During "Meadowmorphosis," more than 70 volunteers helped create the sculpture in the Anderson Wildflower Meadow.

Once you see one of Patrick Dougherty’s sculptures, you may never think about sticks in quite the same way again. Made entirely of sticks and saplings, his swirling, windswept structures resemble something from a childhood fantasy—the stuff of storybooks. In May, he made a stop on his world stick-sculpting tour at Richmond’s Lewis Ginter Botanical Garden, where his “Diamonds in the Rough” sculpture is right at home in a wildflower meadow with the soaring glass dome of the Conservatory in the background.

The inspiration for building larger-than-life sculptures from sticks has roots in Dougherty’s childhood spent near the woods in North Carolina. “I had lots of experience as a child playing. I’ve always loved making things, and somehow different forces came together and I realized the potential of these saplings to build things,” says Dougherty, whose somewhat unruly shock of white hair and boyish grin hints at the child inside. Yet he’s very serious about his work; he even built the log cabin where he lives with his wife and son in Chapel Hill, North Carolina.

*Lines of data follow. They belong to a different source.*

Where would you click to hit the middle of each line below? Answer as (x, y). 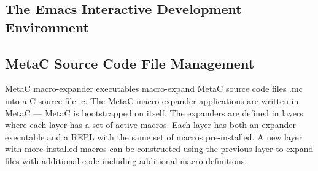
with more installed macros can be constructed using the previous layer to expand (159, 149)
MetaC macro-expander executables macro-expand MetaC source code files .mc (154, 89)
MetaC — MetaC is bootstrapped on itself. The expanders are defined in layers (154, 112)
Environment (47, 27)
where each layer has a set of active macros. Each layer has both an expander (150, 125)
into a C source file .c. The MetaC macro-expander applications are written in (152, 100)
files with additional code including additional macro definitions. (126, 160)
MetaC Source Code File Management (130, 63)
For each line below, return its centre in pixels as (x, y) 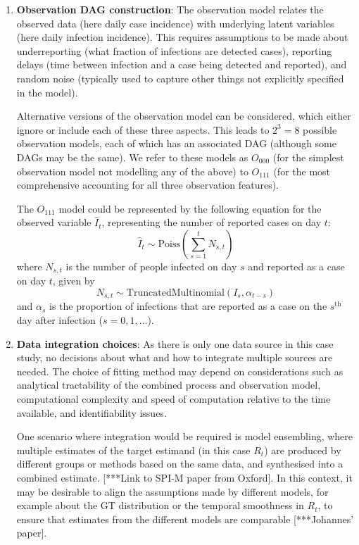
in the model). (47, 92)
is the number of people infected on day (151, 266)
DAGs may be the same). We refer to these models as (132, 157)
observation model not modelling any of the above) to (132, 171)
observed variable (54, 222)
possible (320, 129)
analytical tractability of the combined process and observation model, (169, 385)
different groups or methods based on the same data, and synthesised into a (180, 464)
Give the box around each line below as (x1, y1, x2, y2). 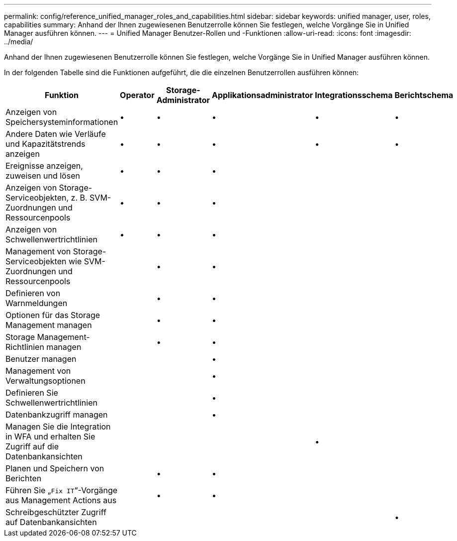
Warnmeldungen (5, 298, 68, 308)
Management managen (5, 320, 92, 330)
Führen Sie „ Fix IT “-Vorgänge (5, 485, 118, 495)
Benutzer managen (5, 354, 77, 364)
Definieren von (5, 288, 61, 298)
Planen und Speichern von (5, 463, 104, 473)
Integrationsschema (315, 90, 393, 100)
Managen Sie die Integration (5, 422, 111, 432)
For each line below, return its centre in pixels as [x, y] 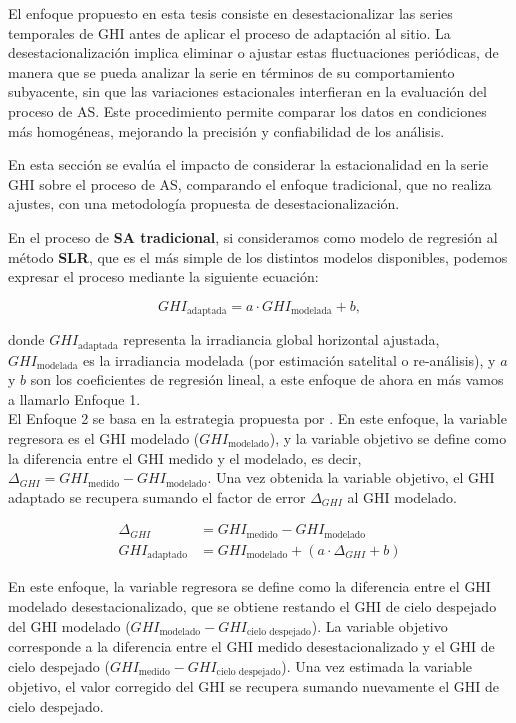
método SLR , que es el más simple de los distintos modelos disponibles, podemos [258, 256]
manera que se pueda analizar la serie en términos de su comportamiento [231, 71]
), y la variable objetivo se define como [388, 438]
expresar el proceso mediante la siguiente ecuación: [163, 276]
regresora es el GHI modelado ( [104, 438]
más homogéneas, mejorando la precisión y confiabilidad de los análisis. [226, 130]
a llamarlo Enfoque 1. [74, 398]
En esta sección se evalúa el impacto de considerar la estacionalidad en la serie [248, 164]
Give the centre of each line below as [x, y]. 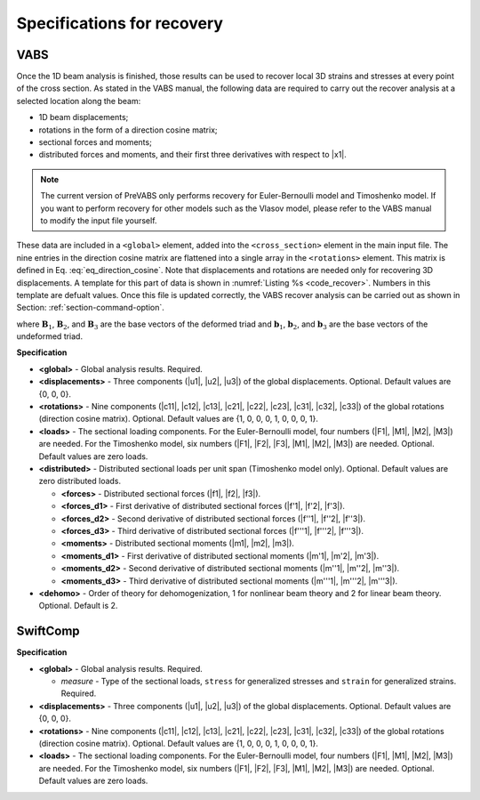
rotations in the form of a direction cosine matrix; [128, 130]
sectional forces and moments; [96, 142]
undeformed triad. [50, 336]
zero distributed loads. [80, 481]
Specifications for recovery [120, 23]
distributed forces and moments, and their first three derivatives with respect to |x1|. [192, 155]
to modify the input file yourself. [99, 220]
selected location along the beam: [79, 101]

It couldn’t be more fitting that the site he chose for his sculpture is near the spot where groups of school children enter the Children’s Garden. “Kids know everything about sticks. They can be weapons and tools, and [children] kind of relive our shadow life as hunters and gatherers,” says Dougherty. “What initially captivated me was the idea that this is how people used to make things, how people used to build things. As a child, you have some of those very same deeper impulses, so they came together in the material.”

The material itself costs nothing, courtesy of Mother Nature. But to bring his ideas to life, Dougherty relies on the resources of the organizations that commission his work—mostly museums, universities and gardens. Lewis Ginter Botanical Garden organized a team of 70 volunteers to help hand-select the red maple and sweet gum sticks and saplings from private land and assemble the structure over the course of three weeks. Thanks to donors, Lewis Ginter Botanical Garden also coordinated the hauling of several tons of collected material and provided scaffolding, among other costs involved in the creation of Dougherty’s larger-than-life sculpture.

Wherever he goes, there are plenty of volunteers eager to work with Dougherty. “It turns out that people know a lot about sticks, so it’s like they need an excuse to work with them,” he says. “A lot of people have low-level thoughts about building a chair or making a trellis. It’s not so conscious that you recognize the need, but when someone gives you the chance to do it, you’re right on it.”

Patrick Dougherty's stick sculpture is now on display at Lewis Ginter Botanical Garden in Richmond.